Quanto ao objetivo do Processo Penal:

O objeto do Processo Penal é, precipuamente, a prestação jurisdicional, vale dizer, a solução do conflito entre o jus puniendi do Estado e o direito de liberdade do presumido autor do fato infringente da norma, vale dizer: objetiva-se com o Processo Penal a solução da lide posta em juízo. (TOURINHO FILHO, Fernando da Costa. Manual de Processo Penal. São Paulo: Saraiva, 2010, p.54)

Assim, em uma linguagem clara, podemos definir o Processo Penal como a ferramenta pela qual materializamos o Direito Penal.

3-GRAVAÇÃO AMBIENTAL COMO MEIO DE PROVA NO PROCESSO PENAL BRASILEIRO

Analisado e estudado o que seria a gravação ambiental e estudado o processo penal brasileiro, passamos para a parte final deste artigo, que seria a admissibilidade, ou não, da gravação ambiental como meio de provo no processo penal brasileiro.

A gravação ambiental não possui uma legislação própria pois, em tese, trata-se do direito de um interlocutor gravar a sua conversa, ainda que sem o conhecimento ou consentimento do outro interlocutor.

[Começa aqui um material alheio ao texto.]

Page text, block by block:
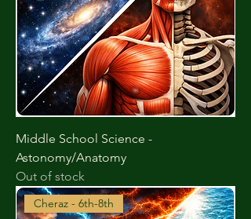
Middle School Science -
Astonomy/Anatomy
Out of stock
Cheraz - 6th-8th
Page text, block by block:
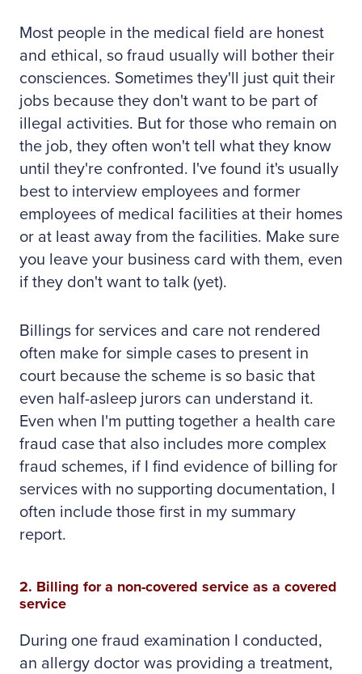
Most people in the medical field are honest
and ethical, so fraud usually will bother their
consciences. Sometimes they'll just quit their
jobs because they don't want to be part of
illegal activities. But for those who remain on
the job, they often won't tell what they know
until they're confronted. I've found it's usually
best to interview employees and former
employees of medical facilities at their homes
or at least away from the facilities. Make sure
you leave your business card with them, even
if they don't want to talk (yet).
Billings for services and care not rendered
often make for simple cases to present in
court because the scheme is so basic that
even half-asleep jurors can understand it.
Even when I'm putting together a health care
fraud case that also includes more complex
fraud schemes, if I find evidence of billing for
services with no supporting documentation, I
often include those first in my summary
report.
2. Billing for a non-covered service as a covered
service
During one fraud examination I conducted,
an allergy doctor was providing a treatment,

Várias ações já contestaram a validade, ou não, da gravação ambiental como meio de prova, tendo várias decisões do Supremo Tribunal Federal sobre o assunto. Em alguns casos, a jurisprudência do Supremo Tribunal Federal têm entendido que a gravação ambiental é ilegítima e, em outras, legítima, sendo analisado caso à caso.

Aqui, colamos alguns julgados para que analisemos alguns casos.

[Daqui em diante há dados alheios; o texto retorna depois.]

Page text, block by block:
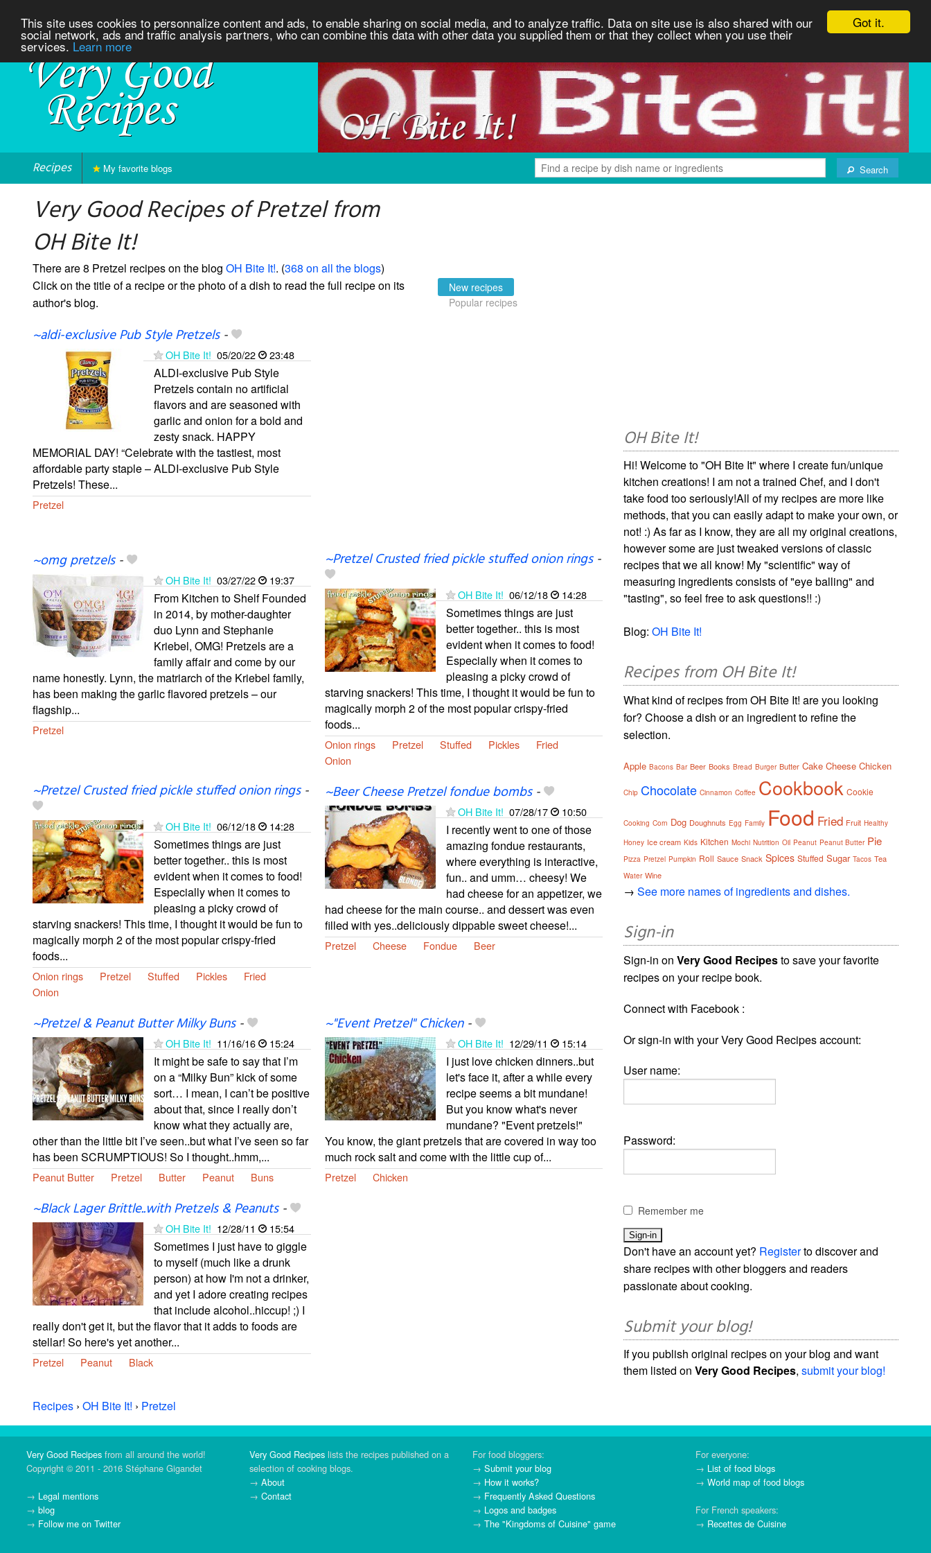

EMENTA: CONSTITUCIONAL. PENAL. GRAVAÇAO DE CONVERSA FEITA POR UM DOS INTERLOCUTORES: LICITUDE. PREQUESTIONAMENTO. Súmula 282-STF. PROVA: REEXAME EM RECURSO EXTRAORDINÁRIO: IMPOSSIBILIDADE. Súmula 279-STF. I. - A gravação de conversa entre dois interlocutores, feita por um deles, sem conhecimento do outro, com a finalidade de documentá-la, futuramente, em caso de negativa, nada tem de ilícita, principalmente quando constitui exercício de defesa. II. - Existência, nos autos, de provas outras não obtidas mediante gravação de conversa ou quebra de sigilo bancário. III. - A questão relativa às provas ilícitas por derivação "the fruits of the poisonous tree" não foi objeto de debate e decisão, assim não prequestionada. Incidência da Súmula 282-STF. IV. - A apreciação do RE, no caso, não prescindiria do reexame do conjunto fático-probatório, o que não é possível em recurso extraordinário. Súmula 279-STF. V. - Agravo não provido. (AI 503617 AgR / PR - Relator: Min. CARLOS VELLOSO - Julgamento: 01/02/2005). (grifo nosso)

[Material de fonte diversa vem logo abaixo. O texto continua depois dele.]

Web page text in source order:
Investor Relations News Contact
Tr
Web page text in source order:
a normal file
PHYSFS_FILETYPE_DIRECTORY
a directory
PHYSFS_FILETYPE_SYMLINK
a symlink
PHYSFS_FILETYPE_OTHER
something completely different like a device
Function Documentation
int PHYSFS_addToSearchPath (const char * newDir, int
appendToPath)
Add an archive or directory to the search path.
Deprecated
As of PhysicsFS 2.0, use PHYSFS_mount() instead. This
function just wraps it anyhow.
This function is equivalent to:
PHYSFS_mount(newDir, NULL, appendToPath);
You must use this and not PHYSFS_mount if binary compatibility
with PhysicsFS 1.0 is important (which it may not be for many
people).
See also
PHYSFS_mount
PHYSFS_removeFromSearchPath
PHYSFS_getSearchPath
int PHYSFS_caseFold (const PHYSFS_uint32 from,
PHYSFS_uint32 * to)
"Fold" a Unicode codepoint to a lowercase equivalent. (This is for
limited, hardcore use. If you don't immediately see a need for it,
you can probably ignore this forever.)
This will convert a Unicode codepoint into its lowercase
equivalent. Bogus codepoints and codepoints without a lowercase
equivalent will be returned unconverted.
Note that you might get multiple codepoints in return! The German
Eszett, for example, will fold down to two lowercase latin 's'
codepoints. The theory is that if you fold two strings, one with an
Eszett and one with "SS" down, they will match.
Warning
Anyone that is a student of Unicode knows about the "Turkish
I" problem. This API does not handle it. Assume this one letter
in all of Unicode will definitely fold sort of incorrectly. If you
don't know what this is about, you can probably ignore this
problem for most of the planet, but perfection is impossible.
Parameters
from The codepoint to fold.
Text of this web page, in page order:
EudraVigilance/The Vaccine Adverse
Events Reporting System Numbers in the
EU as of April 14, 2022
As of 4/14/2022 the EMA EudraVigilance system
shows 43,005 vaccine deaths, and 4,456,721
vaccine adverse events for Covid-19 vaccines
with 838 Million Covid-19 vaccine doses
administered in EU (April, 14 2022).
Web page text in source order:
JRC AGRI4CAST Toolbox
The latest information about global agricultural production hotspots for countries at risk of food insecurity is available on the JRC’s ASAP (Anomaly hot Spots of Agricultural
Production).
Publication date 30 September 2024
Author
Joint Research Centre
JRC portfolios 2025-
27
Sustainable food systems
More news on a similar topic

Neste caso acima tratado pelo Nosso Supremo Tribunal Federal, vemos que é aceito a gravação ambiental. Percebamos que é um julgamento ocorrido há mais de 15 anos.

EMENTA: Captação, por meio de fita magnética, de conversa entre presentes, ou seja, a chamada gravação ambiental, autorizada por um dos interlocutores, vítima de concussão, sem o conhecimento dos demais. Ilicitude da prova excluída por caracterizar-se o exercício de legítima defesa de quem a produziu. Precedentes do Supremo Tribunal HC 74.678 , DJ de 15-8- 97 e HC 75.261 , sessão de 24-6-97, ambos da Primeira Turma. (RE 212081 / RO - Relator: Min. OCTAVIO GALLOTTI - Julgamento: 05/12/1997) (grifo nosso)

Da mesma forma o julgamento acima, ocorrido no ano de 1997, mostra que nossa suprema corte já entendia que a gravação ambiental era meio de defesa de quem a produziu.

EMENTA: DIREITO PENAL E PROCESSUAL PENAL. AGRAVO INTERNO EM RECURSO EXTRAORDINÁRIO COM AGRAVO. CRIMES DE ESTUPROS DE VULNERÁVEL. CONTROVÉRSIA DECIDIDA COM BASE NA LEGISLAÇÃO INFRACONSTITUCIONAL E NO CONJUNTO FÁTICO-PROBATÓRIO DOS AUTOS. SÚMULA 279/STF. GRAVAÇÃO AMBIENTAL. VALIDADE. 1. O Supremo Tribunal Federal rejeitou preliminar de repercussão geral relativa à controvérsia sobre suposta violação aos princípios do contraditório, da ampla defesa, dos limites da coisa julgada e do devido processo legal (ARE 748.371-RG, Rel. Min. Gilmar Mendes -Tema 660). 2. A parte recorrente se limita a postular a análise da legislação infraconstitucional pertinente e uma nova apreciação dos fatos e do material probatório constante dos autos, o que não é possível nesta fase processual. Nessas condições, a hipótese atrai a incidência da Súmula 279/STF. 3. O Plenário do Supremo Tribunal Federal, após assentar a repercussão geral da matéria, reafirmou sua jurisprudência no sentido de ser válida a gravação obtida por um dos interlocutores sem o conhecimento do outro (RE 583.937-RG, julgado sob a relatoria do Ministro Cezar Peluzo). 4. Agravo interno a que se nega provimento. ARE 1240873 AgR / MG - MINAS GERAIS AG.REG. NO RECURSO EXTRAORDINÁRIO COM AGRAVO - Relator(a):  Min. ROBERTO BARROSO - Julgamento:  13/12/2019 - Órgão Julgador:  Primeira Turma. (grifo nosso)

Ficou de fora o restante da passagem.